*** Opening Exercise inputs ***

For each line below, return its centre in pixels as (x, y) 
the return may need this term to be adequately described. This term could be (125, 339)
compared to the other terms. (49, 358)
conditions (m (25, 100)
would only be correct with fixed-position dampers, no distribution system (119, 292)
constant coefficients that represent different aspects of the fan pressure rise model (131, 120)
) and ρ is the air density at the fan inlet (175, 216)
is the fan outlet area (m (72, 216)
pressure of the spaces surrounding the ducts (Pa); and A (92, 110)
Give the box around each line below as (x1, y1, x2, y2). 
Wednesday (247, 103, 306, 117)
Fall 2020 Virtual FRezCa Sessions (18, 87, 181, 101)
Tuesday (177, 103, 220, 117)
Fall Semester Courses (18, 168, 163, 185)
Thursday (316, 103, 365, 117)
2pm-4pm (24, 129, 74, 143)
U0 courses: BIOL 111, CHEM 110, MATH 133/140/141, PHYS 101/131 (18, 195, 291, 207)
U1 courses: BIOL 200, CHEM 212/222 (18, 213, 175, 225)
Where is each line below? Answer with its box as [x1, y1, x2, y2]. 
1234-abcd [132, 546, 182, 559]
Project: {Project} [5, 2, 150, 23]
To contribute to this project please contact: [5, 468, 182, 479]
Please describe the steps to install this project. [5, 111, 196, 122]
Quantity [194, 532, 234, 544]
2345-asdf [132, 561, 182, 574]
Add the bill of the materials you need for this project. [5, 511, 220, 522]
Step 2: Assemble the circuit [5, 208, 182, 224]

*** Closing Exercise inputs ***
*** Opening Exercise inputs ***

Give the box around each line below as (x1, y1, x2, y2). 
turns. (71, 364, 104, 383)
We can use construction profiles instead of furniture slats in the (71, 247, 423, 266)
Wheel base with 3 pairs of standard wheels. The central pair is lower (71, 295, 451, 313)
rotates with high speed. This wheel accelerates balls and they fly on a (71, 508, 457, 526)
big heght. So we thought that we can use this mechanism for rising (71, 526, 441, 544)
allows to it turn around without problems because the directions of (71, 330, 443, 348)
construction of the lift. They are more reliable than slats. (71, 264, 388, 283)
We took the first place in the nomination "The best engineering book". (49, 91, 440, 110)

*** Closing Exercise inputs ***

Out of the entries above, write out only the lines between the line holding "Fall 2020 Virtual" and the line holding "Step 2: Assemble", inclusive, each exactly as given.

▶ Response to the task:
Fall 2020 Virtual FRezCa Sessions (18, 87, 181, 101)
Tuesday (177, 103, 220, 117)
Fall Semester Courses (18, 168, 163, 185)
Thursday (316, 103, 365, 117)
2pm-4pm (24, 129, 74, 143)
U0 courses: BIOL 111, CHEM 110, MATH 133/140/141, PHYS 101/131 (18, 195, 291, 207)
U1 courses: BIOL 200, CHEM 212/222 (18, 213, 175, 225)
Where is each line below? Answer with its box as [x1, y1, x2, y2]. 
1234-abcd [132, 546, 182, 559]
Project: {Project} [5, 2, 150, 23]
To contribute to this project please contact: [5, 468, 182, 479]
Please describe the steps to install this project. [5, 111, 196, 122]
Quantity [194, 532, 234, 544]
2345-asdf [132, 561, 182, 574]
Add the bill of the materials you need for this project. [5, 511, 220, 522]
Step 2: Assemble the circuit [5, 208, 182, 224]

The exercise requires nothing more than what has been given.